I realize this is a stats blog. Just a little perspective.
I am very confused by this. “Encounters” are surely the result of earlier choices made by officers (where to patrol, whom to stop, etc.). So it seems that Pr(Shot|Race) is easily calculated by tabulating the number of people shot and then just taking Census numbers on racial group size.
That is what puzzles me. How could you NOT do a correction for this? Indeed, the Johnson et al. paper explicitly talks about this issue and adds some variable to the analysis, which produces the analysis shown in Table 2. Yet Hummolo and Knox make it sound like Johnson et al. completely ignored the issue and made a super fundamental error, such as confusing Celsius and Fahrenheit.

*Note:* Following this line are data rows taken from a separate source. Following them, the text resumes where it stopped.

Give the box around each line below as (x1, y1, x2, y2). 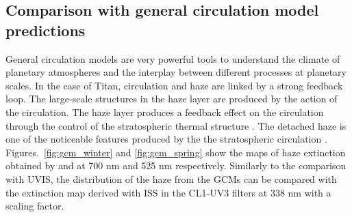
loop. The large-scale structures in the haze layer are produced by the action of (5, 91, 338, 106)
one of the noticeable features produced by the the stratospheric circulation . (5, 132, 327, 146)
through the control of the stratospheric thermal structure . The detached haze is (5, 118, 347, 132)
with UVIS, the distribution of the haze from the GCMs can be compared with (5, 171, 337, 186)
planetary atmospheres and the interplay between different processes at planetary (5, 65, 347, 79)
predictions (5, 19, 86, 40)
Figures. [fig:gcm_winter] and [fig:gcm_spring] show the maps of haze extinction (5, 145, 346, 159)
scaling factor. (5, 199, 64, 213)
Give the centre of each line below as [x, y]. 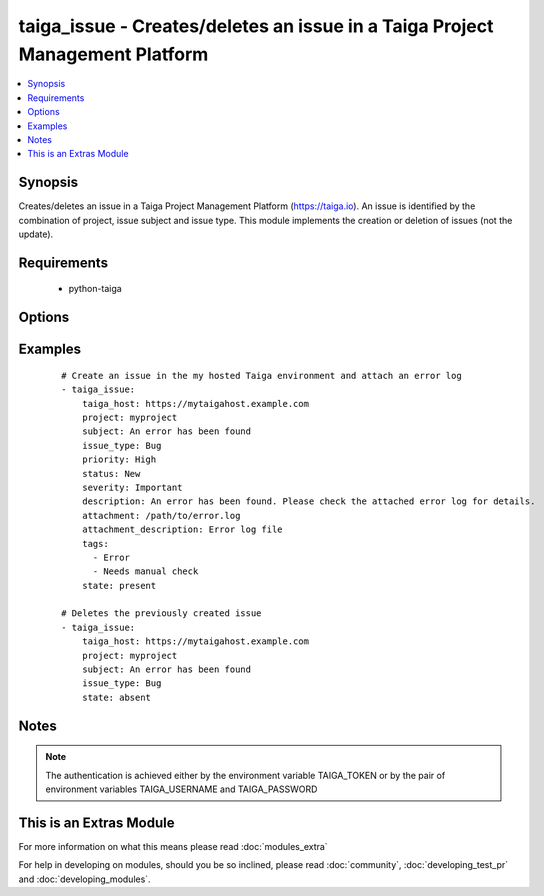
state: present [119, 585]
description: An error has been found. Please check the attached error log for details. [308, 501]
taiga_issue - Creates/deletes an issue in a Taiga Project [256, 26]
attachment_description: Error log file [182, 529]
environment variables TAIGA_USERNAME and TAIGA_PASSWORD [181, 789]
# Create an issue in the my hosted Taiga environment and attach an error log [261, 375]
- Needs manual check [145, 571]
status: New [111, 473]
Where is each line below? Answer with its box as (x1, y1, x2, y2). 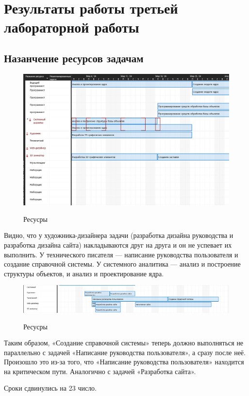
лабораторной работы (4, 17, 139, 37)
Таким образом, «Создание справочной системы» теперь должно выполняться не (4, 338, 244, 348)
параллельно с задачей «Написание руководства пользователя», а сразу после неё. (4, 347, 246, 357)
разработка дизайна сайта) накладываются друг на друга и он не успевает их (4, 239, 232, 250)
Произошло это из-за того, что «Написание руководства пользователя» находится (4, 357, 244, 367)
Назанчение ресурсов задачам (4, 50, 144, 65)
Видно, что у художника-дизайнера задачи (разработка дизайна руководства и (4, 230, 233, 240)
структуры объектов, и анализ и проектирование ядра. (4, 268, 164, 278)
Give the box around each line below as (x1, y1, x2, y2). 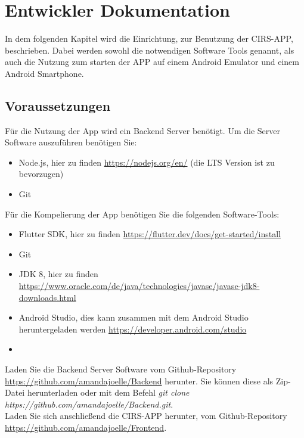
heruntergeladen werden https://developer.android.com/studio (18, 322, 247, 335)
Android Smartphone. (5, 67, 84, 79)
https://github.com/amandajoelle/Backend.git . (5, 397, 173, 410)
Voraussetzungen (5, 96, 111, 114)
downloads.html (18, 291, 76, 303)
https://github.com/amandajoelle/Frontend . (5, 421, 167, 433)
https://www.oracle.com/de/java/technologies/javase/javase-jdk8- (18, 279, 260, 292)
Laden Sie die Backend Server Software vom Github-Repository (5, 363, 237, 375)
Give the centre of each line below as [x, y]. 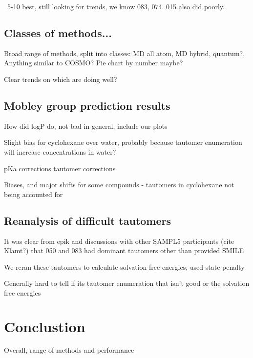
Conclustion [45, 326]
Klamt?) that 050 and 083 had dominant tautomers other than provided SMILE [124, 250]
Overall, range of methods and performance [69, 349]
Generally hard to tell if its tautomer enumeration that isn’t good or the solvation [127, 283]
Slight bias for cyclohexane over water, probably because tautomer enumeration [123, 142]
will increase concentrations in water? [60, 151]
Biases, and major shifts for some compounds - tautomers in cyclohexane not [119, 185]
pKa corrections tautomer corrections [60, 168]
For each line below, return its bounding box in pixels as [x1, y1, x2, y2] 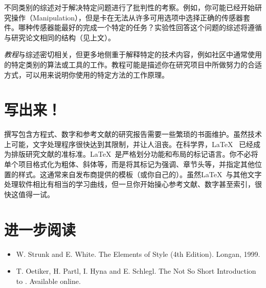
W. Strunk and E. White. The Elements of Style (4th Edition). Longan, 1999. [16, 248, 260, 259]
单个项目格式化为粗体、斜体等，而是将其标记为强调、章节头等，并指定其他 [4, 159, 255, 170]
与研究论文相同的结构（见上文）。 [4, 32, 115, 42]
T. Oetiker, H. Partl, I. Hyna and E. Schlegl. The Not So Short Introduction [16, 266, 256, 276]
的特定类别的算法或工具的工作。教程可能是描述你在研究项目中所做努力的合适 [4, 59, 262, 69]
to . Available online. [16, 275, 81, 286]
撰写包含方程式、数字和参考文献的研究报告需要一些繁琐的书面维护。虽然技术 [4, 129, 262, 139]
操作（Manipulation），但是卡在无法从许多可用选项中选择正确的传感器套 [11, 12, 251, 22]
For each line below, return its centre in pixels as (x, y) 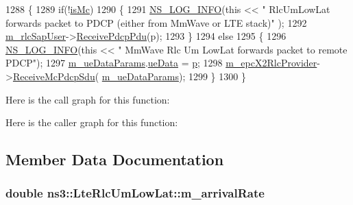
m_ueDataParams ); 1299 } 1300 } (174, 76)
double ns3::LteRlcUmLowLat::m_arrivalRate (135, 193)
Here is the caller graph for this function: (92, 122)
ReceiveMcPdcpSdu (54, 76)
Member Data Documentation (115, 159)
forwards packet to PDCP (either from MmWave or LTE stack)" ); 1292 (156, 22)
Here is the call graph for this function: (88, 99)
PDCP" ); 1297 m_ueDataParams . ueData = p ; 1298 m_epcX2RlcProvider (161, 63)
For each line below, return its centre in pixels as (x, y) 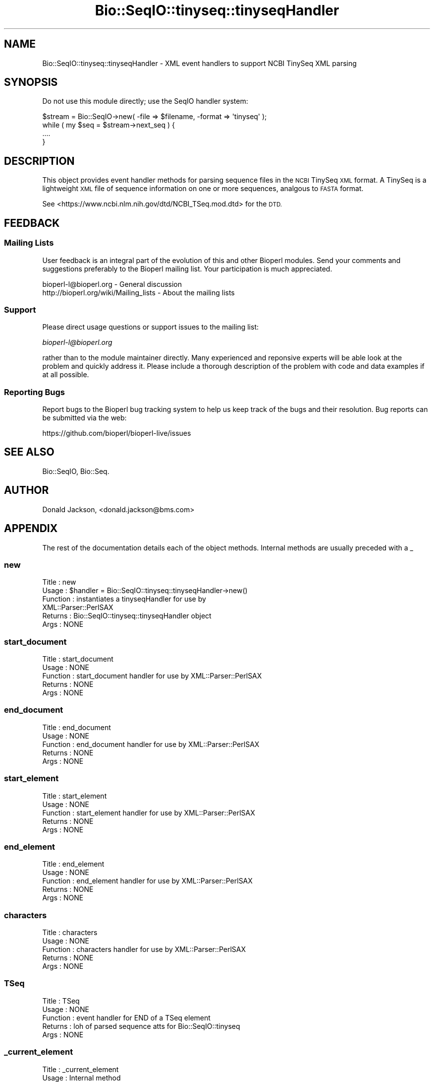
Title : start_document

Johnson et al. write that:
So rather than being a question of fundamental Bayesian logic, this sounds more like a question of whether the adjustment for the problem is adequate, which is an empirical question, not a logical question.
I’m not following his argument. I took his example and ran a regression of shot~black. It shows that black is positively related to being shot even if the base rates of race p(race) are very different.
I’m probably missing something. Any ideas?
temp_df = rbind(
data.frame(black = 1, shot = c(rep(0,5),rep(1,5))),
data.frame(black = 0, shot = c(rep(0,81),rep(1,9) ))
reg = lm(shot ~ black, temp_df)
ah nvm. i think he’s saying this would be ok showing p(shot | x,black)>p(shot | x, white). but thats not what the authors of paper did.
Yes, the criticism is correct and good researchers shouldn’t incautiously reach conclusion in this way.
Unfortunately similarly egregious reasoning errors aren’t that uncommon in studies of bias and I have serious worries about corrections being made only in one direction (I did find the evidence of less respectful treatment for black motorists by police pretty persuasive but shootings is a tougher issue). The net result is to make even someone who thinks the claims of bias are a priori plausible (like myself) feel uncertain about trusting the scientific claims.
Personally, I think that for socially contentious issues we need to appoint designated naysayers (people who would be tasked with attacking the published study so we don’t have the problem of people avoiding raising issues for fear that they people will draw conclusions about their politics). However, until such a solution is found it’s an interesting question as to how journals, fields etc.. should respond when valid criticisms are raised but only against results in one direction.